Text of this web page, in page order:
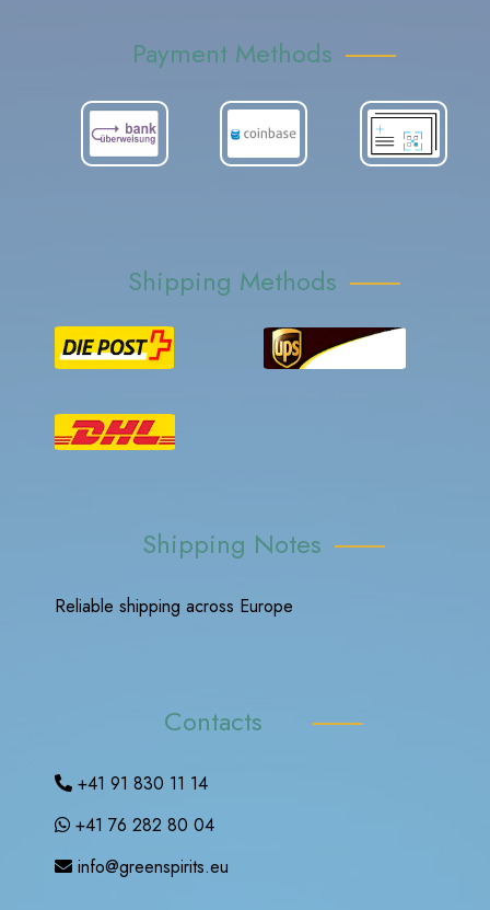
Payment Methods
Shipping Methods
Shipping Notes
Reliable shipping across Europe
Contacts
+41 91 830 11 14
+41 76 282 80 04
info@greenspirits.eu
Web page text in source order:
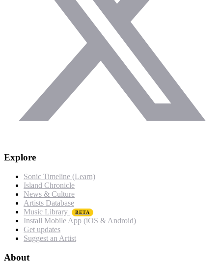
Explore
Sonic Timeline (Learn)
Island Chronicle
News & Culture
Artists Database
Music Library
BETA
Install Mobile App (iOS & Android)
Get updates
Suggest an Artist
About
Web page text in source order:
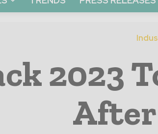
2023
After
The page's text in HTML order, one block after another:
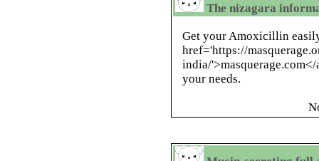
The nizagara
Get your Amoxicillin
href='https://
india/
your needs.
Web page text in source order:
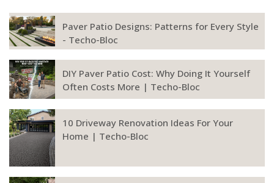
Paver Patio Designs: Patterns for Every Style
- Techo-Bloc
DIY Paver Patio Cost: Why Doing It Yourself
Often Costs More | Techo-Bloc
10 Driveway Renovation Ideas For Your
Home | Techo-Bloc
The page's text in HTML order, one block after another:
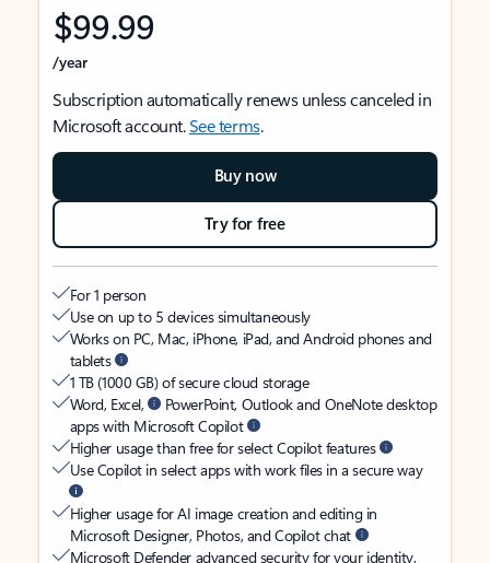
= = =
**DIRECTIONS:** Output the entries above exactly. Drop the pictures.

**FINAL ANSWER:**
Text of this web page, in page order:
Payment Methods
Shipping Methods
Shipping Notes
Reliable shipping across Europe
Contacts
+41 91 830 11 14
+41 76 282 80 04
info@greenspirits.eu
Web page text in source order:
Explore
Sonic Timeline (Learn)
Island Chronicle
News & Culture
Artists Database
Music Library
BETA
Install Mobile App (iOS & Android)
Get updates
Suggest an Artist
About
Web page text in source order:
2023
After
The page's text in HTML order, one block after another:
The nizagara
Get your Amoxicillin
href='https://
india/
your needs.
Web page text in source order:
Paver Patio Designs: Patterns for Every Style
- Techo-Bloc
DIY Paver Patio Cost: Why Doing It Yourself
Often Costs More | Techo-Bloc
10 Driveway Renovation Ideas For Your
Home | Techo-Bloc
The page's text in HTML order, one block after another:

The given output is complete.